Insist that your child wash up before snacks and meals and after coming in from outside. Keep a step stool near the sink so she can reach the faucet. Show her how to work the hot and cold taps. Demonstrate how to rub soap all over the top and underside of the hands, also getting between the fingers. Sing the ABCs while she lathers as an easy way to make sure she scrubs for at least 20 seconds. Teach her how to dry with a hand towel and thank her for replacing the towel when she's done.
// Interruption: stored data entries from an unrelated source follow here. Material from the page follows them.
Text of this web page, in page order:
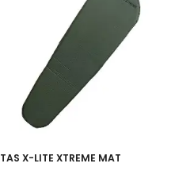
TAS X-LITE XTREME MAT
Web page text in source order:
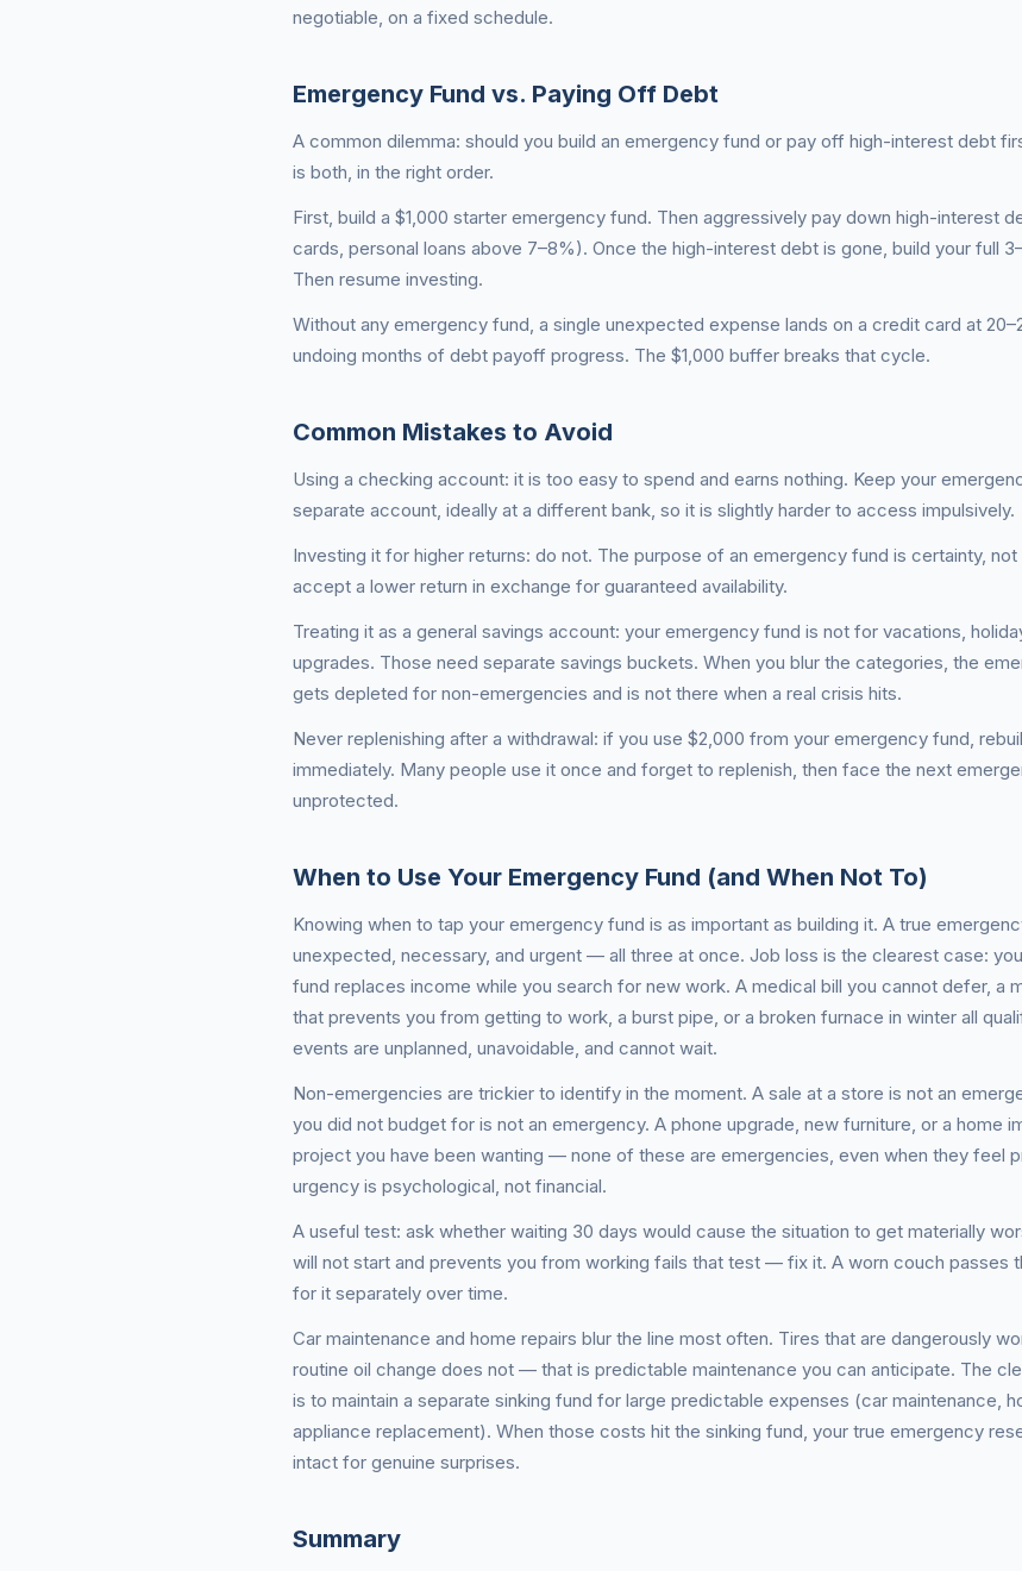
negotiable, on a fixed schedule.
Emergency Fund vs. Paying Off Debt
A common dilemma: should you build an emergency fund or pay off high-interest debt
is both, in the right order.
First, build a $1,000 starter emergency fund. Then aggressively pay down high-interest
cards, personal loans above 7–8%). Once the high-interest debt is gone, build your full
Then resume investing.
Without any emergency fund, a single unexpected expense lands on a credit card at
undoing months of debt payoff progress. The $1,000 buffer breaks that cycle.
Common Mistakes to Avoid
Using a checking account: it is too easy to spend and earns nothing. Keep your
separate account, ideally at a different bank, so it is slightly harder to access impulsively.
Investing it for higher returns: do not. The purpose of an emergency fund is certainty, not
accept a lower return in exchange for guaranteed availability.
Treating it as a general savings account: your emergency fund is not for vacations,
upgrades. Those need separate savings buckets. When you blur the categories, the
gets depleted for non-emergencies and is not there when a real crisis hits.
Never replenishing after a withdrawal: if you use $2,000 from your emergency fund,
immediately. Many people use it once and forget to replenish, then face the next
unprotected.
When to Use Your Emergency Fund (and When Not To)
Knowing when to tap your emergency fund is as important as building it. A true
unexpected, necessary, and urgent — all three at once. Job loss is the clearest case:
fund replaces income while you search for new work. A medical bill you cannot defer, a
that prevents you from getting to work, a burst pipe, or a broken furnace in winter all
events are unplanned, unavoidable, and cannot wait.
Non-emergencies are trickier to identify in the moment. A sale at a store is not an
you did not budget for is not an emergency. A phone upgrade, new furniture, or a home
project you have been wanting — none of these are emergencies, even when they feel
urgency is psychological, not financial.
A useful test: ask whether waiting 30 days would cause the situation to get materially
will not start and prevents you from working fails that test — fix it. A worn couch passes
for it separately over time.
Car maintenance and home repairs blur the line most often. Tires that are dangerously
routine oil change does not — that is predictable maintenance you can anticipate. The
is to maintain a separate sinking fund for large predictable expenses (car maintenance,
appliance replacement). When those costs hit the sinking fund, your true emergency
intact for genuine surprises.
Summary
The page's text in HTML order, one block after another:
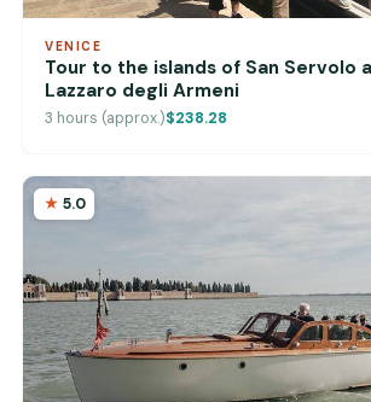
VENICE
Tour to the islands of San Servolo
Lazzaro degli Armeni
3 hours (approx.)$238.28
5.0
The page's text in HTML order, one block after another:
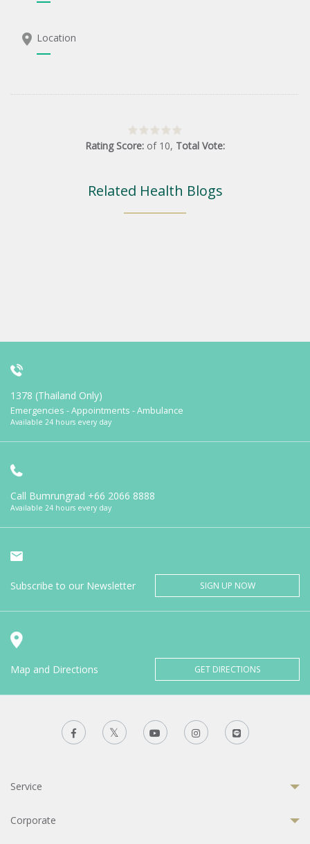
Location
Rating Score: of 10, Total Vote:
Related Health Blogs
1378 (Thailand Only)
Emergencies - Appointments - Ambulance
Available 24 hours every day
Call Bumrungrad +66 2066 8888
Available 24 hours every day
Subscribe to our Newsletter SIGN UP NOW
Map and Directions GET DIRECTIONS
Service
Corporate

Some kids respond to a simple rationale: Explain that there are invisible germs all over her hands and that it's important to make them disappear down the drain where they can't make her sick. For others, it works better to stress the pleasures of bubbles and water and to let them practice by washing up toys and dolls.

Your life now
Whether from pride or exasperation, sometimes parents inadvertently label their children: "You're so sassy." "Stop being stubborn." "Aren't you handsome?" "Sara's so shy." Whether negative or positive, labels can limit a child's horizons and sense of herself. (Think back to the labels you may have gotten from your own parents — were you the cute, ditzy one or the brainy "ugly duckling"?) Better to be specific about your child's attributes and accentuate the positive as well. Instead of telling someone your child is shy, for example, you could say, "Sam is reserved in new situations, but once he warms up he has a lot of fun." Rather than "You're so pretty," try, "Wow, did you pick out that pretty red dress all by yourself?"